[[ Input records open ]]

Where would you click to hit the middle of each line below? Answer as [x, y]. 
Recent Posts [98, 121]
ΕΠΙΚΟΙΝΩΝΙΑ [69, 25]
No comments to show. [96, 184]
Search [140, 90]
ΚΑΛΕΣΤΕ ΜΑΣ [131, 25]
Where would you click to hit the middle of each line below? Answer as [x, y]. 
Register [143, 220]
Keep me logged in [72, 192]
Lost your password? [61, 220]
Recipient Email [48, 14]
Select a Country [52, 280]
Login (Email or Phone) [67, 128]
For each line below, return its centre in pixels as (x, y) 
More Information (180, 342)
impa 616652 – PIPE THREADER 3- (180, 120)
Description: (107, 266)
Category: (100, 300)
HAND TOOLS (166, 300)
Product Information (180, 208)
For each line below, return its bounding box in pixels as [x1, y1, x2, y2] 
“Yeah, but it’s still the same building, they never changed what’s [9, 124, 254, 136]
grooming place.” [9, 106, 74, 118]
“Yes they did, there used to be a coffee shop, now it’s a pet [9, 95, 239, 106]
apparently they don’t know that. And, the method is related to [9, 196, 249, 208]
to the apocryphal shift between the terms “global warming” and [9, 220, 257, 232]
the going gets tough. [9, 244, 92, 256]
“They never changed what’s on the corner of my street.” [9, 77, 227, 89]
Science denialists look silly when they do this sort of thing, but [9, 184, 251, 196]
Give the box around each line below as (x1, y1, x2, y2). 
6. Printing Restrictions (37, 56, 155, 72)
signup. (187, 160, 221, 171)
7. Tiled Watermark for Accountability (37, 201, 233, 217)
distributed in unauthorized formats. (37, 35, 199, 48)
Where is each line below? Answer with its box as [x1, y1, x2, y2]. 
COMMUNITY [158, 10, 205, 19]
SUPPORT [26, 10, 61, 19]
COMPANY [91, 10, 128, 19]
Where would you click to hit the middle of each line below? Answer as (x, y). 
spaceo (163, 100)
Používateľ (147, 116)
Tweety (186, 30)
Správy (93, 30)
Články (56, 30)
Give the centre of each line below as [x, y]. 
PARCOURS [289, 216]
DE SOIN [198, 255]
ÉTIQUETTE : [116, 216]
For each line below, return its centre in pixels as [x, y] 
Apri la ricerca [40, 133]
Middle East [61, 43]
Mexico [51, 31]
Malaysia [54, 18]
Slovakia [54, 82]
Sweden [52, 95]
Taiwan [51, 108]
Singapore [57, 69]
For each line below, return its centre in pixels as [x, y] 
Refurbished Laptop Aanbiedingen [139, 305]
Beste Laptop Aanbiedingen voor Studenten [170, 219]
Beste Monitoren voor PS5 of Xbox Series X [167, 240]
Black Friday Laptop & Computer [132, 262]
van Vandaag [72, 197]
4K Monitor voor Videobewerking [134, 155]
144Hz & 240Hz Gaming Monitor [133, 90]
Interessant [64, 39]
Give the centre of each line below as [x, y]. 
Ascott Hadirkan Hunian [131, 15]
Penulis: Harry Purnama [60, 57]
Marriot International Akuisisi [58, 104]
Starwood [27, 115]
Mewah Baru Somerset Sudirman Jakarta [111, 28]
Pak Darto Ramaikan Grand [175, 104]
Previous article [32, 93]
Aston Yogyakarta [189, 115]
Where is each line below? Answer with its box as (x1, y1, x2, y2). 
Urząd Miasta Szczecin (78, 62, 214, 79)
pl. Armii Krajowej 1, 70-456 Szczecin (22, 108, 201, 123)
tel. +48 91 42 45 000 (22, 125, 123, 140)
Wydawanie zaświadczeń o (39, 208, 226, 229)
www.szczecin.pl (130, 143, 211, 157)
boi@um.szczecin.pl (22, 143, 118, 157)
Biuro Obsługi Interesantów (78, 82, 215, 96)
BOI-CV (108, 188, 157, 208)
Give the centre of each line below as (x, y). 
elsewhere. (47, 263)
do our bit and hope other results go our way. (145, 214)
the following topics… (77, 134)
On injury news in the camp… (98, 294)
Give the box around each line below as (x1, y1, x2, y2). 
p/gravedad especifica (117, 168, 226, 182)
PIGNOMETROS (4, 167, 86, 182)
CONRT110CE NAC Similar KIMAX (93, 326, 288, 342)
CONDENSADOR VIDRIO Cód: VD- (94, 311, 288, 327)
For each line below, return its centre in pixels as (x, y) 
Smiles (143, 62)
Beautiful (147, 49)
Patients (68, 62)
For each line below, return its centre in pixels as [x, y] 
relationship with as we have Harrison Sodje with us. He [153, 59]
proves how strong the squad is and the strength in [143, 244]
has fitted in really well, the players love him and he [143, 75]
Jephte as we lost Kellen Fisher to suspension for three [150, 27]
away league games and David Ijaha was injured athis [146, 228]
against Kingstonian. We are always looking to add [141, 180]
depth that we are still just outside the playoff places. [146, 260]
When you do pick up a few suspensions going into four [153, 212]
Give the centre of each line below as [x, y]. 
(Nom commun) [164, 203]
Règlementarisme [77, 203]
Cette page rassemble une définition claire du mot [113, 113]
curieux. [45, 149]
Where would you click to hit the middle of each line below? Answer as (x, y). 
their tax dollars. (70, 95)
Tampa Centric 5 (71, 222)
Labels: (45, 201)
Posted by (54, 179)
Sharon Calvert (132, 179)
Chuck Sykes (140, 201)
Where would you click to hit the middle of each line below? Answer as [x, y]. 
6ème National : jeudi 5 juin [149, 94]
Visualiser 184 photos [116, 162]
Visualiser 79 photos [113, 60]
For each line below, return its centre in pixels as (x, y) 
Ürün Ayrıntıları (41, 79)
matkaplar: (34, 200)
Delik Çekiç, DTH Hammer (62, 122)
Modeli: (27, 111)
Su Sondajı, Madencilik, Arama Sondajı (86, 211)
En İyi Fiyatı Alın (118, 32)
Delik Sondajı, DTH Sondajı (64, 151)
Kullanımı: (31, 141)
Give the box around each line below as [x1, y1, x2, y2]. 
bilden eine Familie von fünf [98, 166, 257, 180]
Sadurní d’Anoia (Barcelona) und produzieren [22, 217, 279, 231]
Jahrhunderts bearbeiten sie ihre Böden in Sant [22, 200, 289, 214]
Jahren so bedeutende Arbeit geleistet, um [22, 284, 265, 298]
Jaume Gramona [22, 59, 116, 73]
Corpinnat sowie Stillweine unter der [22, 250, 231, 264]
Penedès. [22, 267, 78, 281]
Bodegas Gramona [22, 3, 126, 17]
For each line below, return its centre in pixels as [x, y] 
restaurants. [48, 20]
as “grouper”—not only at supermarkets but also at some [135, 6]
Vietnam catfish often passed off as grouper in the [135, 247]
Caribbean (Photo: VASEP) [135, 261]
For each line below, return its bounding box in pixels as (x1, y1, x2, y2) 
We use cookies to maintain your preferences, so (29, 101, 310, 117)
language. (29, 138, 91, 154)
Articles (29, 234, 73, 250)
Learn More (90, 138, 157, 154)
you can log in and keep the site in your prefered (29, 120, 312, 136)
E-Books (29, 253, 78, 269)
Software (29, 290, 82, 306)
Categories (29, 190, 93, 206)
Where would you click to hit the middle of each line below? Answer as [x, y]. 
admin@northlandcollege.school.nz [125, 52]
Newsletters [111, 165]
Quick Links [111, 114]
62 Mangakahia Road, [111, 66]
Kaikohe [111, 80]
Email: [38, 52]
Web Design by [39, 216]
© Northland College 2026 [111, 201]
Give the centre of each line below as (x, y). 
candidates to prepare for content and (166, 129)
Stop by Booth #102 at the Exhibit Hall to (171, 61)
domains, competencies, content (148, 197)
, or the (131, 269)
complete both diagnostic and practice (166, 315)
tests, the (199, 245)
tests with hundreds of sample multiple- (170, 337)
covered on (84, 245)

[[ Input records closed ]]

__Work item__
Only what runs from the line containing "Articles (29, 234, 73, 250)" through the final line of the entries above belongs in the answer, restated exactly.

__Response below__
Articles (29, 234, 73, 250)
Learn More (90, 138, 157, 154)
you can log in and keep the site in your prefered (29, 120, 312, 136)
E-Books (29, 253, 78, 269)
Software (29, 290, 82, 306)
Categories (29, 190, 93, 206)
Where would you click to hit the middle of each line below? Answer as [x, y]. 
admin@northlandcollege.school.nz [125, 52]
Newsletters [111, 165]
Quick Links [111, 114]
62 Mangakahia Road, [111, 66]
Kaikohe [111, 80]
Email: [38, 52]
Web Design by [39, 216]
© Northland College 2026 [111, 201]
Give the centre of each line below as (x, y). 
candidates to prepare for content and (166, 129)
Stop by Booth #102 at the Exhibit Hall to (171, 61)
domains, competencies, content (148, 197)
, or the (131, 269)
complete both diagnostic and practice (166, 315)
tests, the (199, 245)
tests with hundreds of sample multiple- (170, 337)
covered on (84, 245)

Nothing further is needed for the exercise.